I decided to treat this as a classification problem by creating a new binary
variable affair (did the woman have at least one affair?) and trying to
predict the classification for each woman.

#### Dataset
The dataset I chose is the affairs dataset that comes with Statsmodels. It
was derived from a survey of women in 1974 by Redbook magazine, in
which married women were asked about their participation in extramarital
affairs.
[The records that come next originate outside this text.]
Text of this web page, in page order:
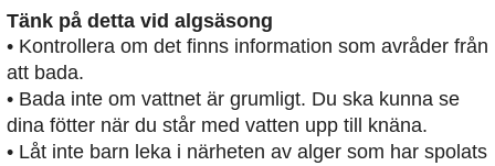
Tänk på detta vid algsäsong
• Kontrollera om det finns information som avråder från
att bada.
• Bada inte om vattnet är grumligt. Du ska kunna se
dina fötter när du står med vatten upp till knäna.
• Låt inte barn leka i närheten av alger som har spolats
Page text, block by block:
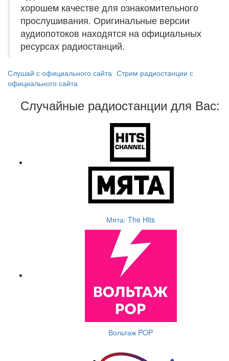
хорошем качестве для ознакомительного
прослушивания. Оригинальные версии
аудиопотоков находятся на официальных
ресурсах радиостанций.
Слушай с официального сайта Стрим радиостанции с
официального сайта
Случайные радиостанции для Вас:
Мята: The Hits
Вольтаж POP
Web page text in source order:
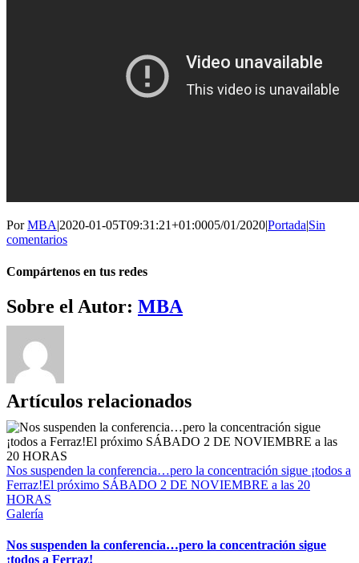
PorMBA|2020-01-05T09:31:21+01:0005/01/2020|Portada|Sin
comentarios
Compártenos en tus redes
Facebook
Twitter
WhatsApp
Telegram
Correo
electrónico
Sobre el Autor: MBA
Artículos relacionados
Nos suspenden la conferencia…pero la concentración sigue ¡todos a
Ferraz!El próximo SÁBADO 2 DE NOVIEMBRE a las 20
HORAS
Galería
Nos suspenden la conferencia…pero la concentración sigue
¡todos a Ferraz!
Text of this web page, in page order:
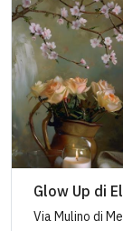
Glow Up di
Via Mulino di
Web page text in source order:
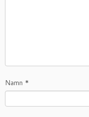
Namn *
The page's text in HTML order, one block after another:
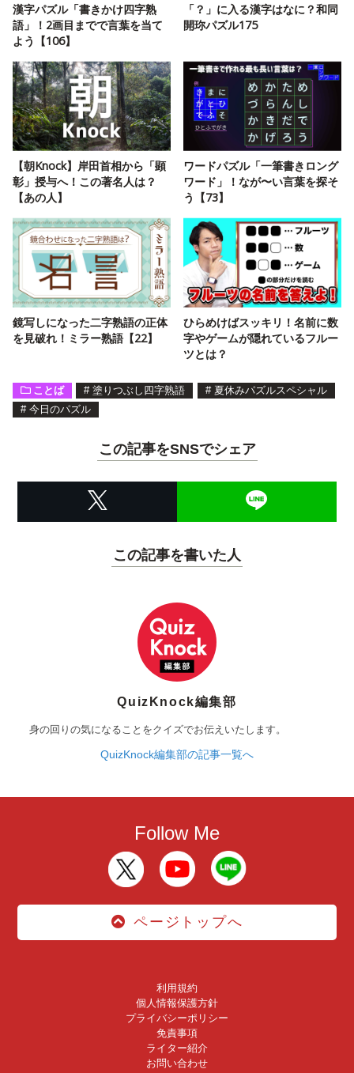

More information about the study is available in a 1978 paper from
the Journal of Political Economy.

#### Description of Variables
The dataset contains 6366 observations of 9 variables: 

rate_marriage: woman's rating of her marriage (1 = very poor, 5 =very good)

age: woman's age

yrs_married: number of years married

children: number of children

religious: woman's rating of how religious she is (1 = not religious, 4 =
strongly religious)

educ: level of education (9 = grade school, 12 = high school, 14 =
some college, 16 = college graduate, 17 = some graduate school, 20
= advanced degree)

occupation: woman's occupation (1 = student, 2 = farming/semiskilled/unskilled, 3 = "white collar", 4 =
teacher/nurse/writer/technician/skilled, 5 = managerial/business, 6 =
professional with advanced degree)

occupation_husb: husband's occupation (same coding as above)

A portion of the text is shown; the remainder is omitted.